De los pinceles al vidrio: el viaje inesperado de una artista suiza
Lea Lenhart nació en Altstätten, Suiza, en 1972, y hoy vive y trabaja en Düsseldorf, Alemania. Su formación comenzó con la pintura: estudió en la Academia de Arte de Düsseldorf, donde se graduó como alumna destacada del taller de la profesora Rissa. Sin embargo, el óleo y el acrílico no le ofrecían la libertad que buscaba. En un momento de frustración, decidió dar un giro inesperado: comenzó a traducir sus imágenes en cuadros hechos con pequeñas cuentas de vidrio. Lo que al principio fue un gesto lúdico, casi infantil, pronto se convirtió en el corazón de su práctica artística.

Las cuentas de vidrio le ofrecieron algo que la pintura no podía: un ritmo hipnótico, una materia viva, la posibilidad de construir imágenes desde el color y la luz misma. Cada cuadro era una constelación. Cada figura, un pequeño mundo. Pero muy pronto, el plano resultó insuficiente. El deseo de volumen, de forma, de cuerpo, comenzó a imponerse.
Así llegó al fuego.
En Irlanda del Norte tomó contacto por primera vez con el soplete. Allí, con la guía de Maggie Napier, encontró una nueva manera de modelar el vidrio. Frente a la llama, comenzó a crear elementos que parecían fragmentos de organismos marinos: tentáculos, cápsulas, órganos que podrían latir en cualquier momento. La fascinación fue inmediata, y desde entonces, esa alquimia del calor y la transparencia ocupa un lugar central en su práctica cotidiana.

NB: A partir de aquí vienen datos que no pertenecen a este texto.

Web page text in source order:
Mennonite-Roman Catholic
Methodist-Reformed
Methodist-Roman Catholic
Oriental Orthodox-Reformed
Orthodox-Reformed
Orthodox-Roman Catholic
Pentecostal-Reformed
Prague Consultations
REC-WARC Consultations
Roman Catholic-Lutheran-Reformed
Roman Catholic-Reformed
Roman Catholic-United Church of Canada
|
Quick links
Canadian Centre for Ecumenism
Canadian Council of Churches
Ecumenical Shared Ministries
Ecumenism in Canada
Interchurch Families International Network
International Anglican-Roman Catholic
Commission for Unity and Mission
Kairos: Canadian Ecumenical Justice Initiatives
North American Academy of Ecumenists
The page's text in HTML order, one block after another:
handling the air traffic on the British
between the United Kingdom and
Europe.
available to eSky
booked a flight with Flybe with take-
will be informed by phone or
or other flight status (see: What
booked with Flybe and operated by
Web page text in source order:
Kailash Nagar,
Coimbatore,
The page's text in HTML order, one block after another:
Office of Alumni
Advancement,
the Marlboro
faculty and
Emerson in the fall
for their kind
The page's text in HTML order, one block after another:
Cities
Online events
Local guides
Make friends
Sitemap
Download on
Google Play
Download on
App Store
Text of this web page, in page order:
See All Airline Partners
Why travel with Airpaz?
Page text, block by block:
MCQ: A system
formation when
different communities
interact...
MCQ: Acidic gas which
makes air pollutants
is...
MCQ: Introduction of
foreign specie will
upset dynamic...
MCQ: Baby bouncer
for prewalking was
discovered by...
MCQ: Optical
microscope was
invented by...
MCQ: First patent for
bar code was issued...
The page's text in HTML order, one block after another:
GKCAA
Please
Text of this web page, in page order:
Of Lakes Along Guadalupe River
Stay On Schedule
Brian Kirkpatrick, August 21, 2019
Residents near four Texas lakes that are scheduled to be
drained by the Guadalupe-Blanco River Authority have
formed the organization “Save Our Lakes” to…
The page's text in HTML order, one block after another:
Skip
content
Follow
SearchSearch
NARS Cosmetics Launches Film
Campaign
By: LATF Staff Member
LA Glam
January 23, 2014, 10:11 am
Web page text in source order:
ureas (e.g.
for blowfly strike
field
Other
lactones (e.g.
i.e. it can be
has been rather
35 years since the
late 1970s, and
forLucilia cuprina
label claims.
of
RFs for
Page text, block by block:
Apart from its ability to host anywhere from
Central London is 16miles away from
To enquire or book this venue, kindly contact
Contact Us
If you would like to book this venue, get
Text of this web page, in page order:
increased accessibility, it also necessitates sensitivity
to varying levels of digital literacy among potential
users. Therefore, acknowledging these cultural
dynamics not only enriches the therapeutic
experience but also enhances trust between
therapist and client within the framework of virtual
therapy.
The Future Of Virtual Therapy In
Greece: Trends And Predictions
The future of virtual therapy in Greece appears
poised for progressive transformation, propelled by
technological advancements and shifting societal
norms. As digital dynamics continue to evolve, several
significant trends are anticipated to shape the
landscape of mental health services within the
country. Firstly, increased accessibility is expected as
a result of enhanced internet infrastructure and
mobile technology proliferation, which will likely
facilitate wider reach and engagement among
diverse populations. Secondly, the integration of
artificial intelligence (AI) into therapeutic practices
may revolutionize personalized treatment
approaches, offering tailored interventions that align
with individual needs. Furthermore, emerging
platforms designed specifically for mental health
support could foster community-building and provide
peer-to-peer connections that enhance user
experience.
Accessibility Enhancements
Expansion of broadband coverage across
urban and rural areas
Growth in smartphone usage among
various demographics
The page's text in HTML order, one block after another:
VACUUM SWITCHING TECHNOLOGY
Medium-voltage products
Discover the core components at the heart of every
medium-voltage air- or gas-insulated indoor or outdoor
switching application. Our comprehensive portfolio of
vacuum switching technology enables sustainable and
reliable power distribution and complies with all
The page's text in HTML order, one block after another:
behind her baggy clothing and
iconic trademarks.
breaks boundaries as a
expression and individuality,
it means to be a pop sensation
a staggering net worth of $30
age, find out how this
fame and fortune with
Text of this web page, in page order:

Cada día fabrica una criatura. Es su ritual, su disciplina, su forma de mirar el mundo. Algunas se arrastran sobre bases bordadas. Otras flotan, suspendidas. Todas parecen provenir de un ecosistema onírico donde el agua y el aire se confunden. En esa serie —que bautizó Sea Creatures— conviven formas nacidas de su imaginación con fragmentos de otros artistas: burbujas sopladas por su amiga Dani Müller, murrinas reutilizadas, tubos encontrados. Nada se desperdicia. Todo puede convertirse en parte de una nueva criatura.

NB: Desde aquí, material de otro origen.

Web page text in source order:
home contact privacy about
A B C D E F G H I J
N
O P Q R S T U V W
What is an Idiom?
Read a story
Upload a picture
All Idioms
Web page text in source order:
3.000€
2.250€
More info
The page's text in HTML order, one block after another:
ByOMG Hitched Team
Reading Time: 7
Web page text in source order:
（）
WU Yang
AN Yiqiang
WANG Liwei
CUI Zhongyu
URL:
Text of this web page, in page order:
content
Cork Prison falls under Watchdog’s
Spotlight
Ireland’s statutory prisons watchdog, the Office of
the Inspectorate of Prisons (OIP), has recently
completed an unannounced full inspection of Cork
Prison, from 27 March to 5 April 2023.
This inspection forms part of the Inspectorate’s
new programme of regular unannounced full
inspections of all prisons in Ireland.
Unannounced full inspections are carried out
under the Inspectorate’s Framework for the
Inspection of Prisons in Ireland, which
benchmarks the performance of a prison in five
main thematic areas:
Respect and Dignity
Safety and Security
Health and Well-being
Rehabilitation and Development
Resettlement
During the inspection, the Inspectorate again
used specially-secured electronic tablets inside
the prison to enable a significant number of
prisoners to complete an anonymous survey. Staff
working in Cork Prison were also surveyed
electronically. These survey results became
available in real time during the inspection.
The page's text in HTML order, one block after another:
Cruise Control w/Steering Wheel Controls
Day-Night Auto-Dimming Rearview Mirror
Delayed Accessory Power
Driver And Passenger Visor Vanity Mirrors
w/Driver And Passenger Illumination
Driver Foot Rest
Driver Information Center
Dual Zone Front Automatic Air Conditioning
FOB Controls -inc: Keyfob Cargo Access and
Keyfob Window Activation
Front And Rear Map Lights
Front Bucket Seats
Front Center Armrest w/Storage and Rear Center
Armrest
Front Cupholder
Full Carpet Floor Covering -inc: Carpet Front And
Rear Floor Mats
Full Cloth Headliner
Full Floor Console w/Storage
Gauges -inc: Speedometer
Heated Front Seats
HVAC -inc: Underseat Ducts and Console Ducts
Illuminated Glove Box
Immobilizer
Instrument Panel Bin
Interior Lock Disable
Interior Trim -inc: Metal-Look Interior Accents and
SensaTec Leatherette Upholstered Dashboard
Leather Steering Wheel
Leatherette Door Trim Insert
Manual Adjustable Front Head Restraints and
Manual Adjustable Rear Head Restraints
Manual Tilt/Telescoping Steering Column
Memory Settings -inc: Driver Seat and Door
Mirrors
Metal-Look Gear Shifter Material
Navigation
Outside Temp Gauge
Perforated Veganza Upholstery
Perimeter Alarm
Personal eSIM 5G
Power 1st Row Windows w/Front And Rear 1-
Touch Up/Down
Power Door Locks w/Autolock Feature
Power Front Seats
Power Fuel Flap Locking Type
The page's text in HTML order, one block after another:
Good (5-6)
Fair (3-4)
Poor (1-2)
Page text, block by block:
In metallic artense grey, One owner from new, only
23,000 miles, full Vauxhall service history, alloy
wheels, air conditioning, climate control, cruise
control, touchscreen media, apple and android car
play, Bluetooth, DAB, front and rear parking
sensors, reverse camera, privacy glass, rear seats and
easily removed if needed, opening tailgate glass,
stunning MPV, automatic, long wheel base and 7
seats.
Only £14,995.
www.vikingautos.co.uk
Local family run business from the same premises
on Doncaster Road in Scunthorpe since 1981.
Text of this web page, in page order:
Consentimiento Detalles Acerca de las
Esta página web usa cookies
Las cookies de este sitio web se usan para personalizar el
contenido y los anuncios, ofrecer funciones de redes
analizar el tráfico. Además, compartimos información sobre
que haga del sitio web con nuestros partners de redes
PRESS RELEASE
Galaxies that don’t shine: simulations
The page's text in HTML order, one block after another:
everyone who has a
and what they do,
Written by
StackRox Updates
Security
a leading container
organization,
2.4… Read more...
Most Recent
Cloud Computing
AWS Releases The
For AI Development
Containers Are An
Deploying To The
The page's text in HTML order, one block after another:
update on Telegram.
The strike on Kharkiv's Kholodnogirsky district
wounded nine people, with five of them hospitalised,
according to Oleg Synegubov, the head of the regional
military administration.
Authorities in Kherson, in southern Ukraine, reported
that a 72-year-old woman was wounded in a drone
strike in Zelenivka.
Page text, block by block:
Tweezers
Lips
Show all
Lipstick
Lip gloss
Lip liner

Hay algo inquietante y dulce a la vez en sus obras. Como si estuviéramos frente a especies descubiertas en un planeta lejano. Como si la belleza tuviera patas, ojos, ventosas. Hay brillo, hay humor, pero también hay precisión: la que se necesita para domar un material tan exigente como el vidrio.
Ver trabajar a Lea es asistir a un pequeño milagro. Su estudio parece un laboratorio de biología y arte. Sobre la mesa se acumulan frascos con piezas en espera: antenas, bocas, filamentos. En una vitrina, criaturas ya completas observan en silencio. Respiran, o eso parece.
Quizás eso es lo más sorprendente de su obra: que logra insuflar vida a un material inerte. Que convierte el vidrio en carne de fábula. Que fabrica belleza con tiempo, fuego y una sensibilidad única.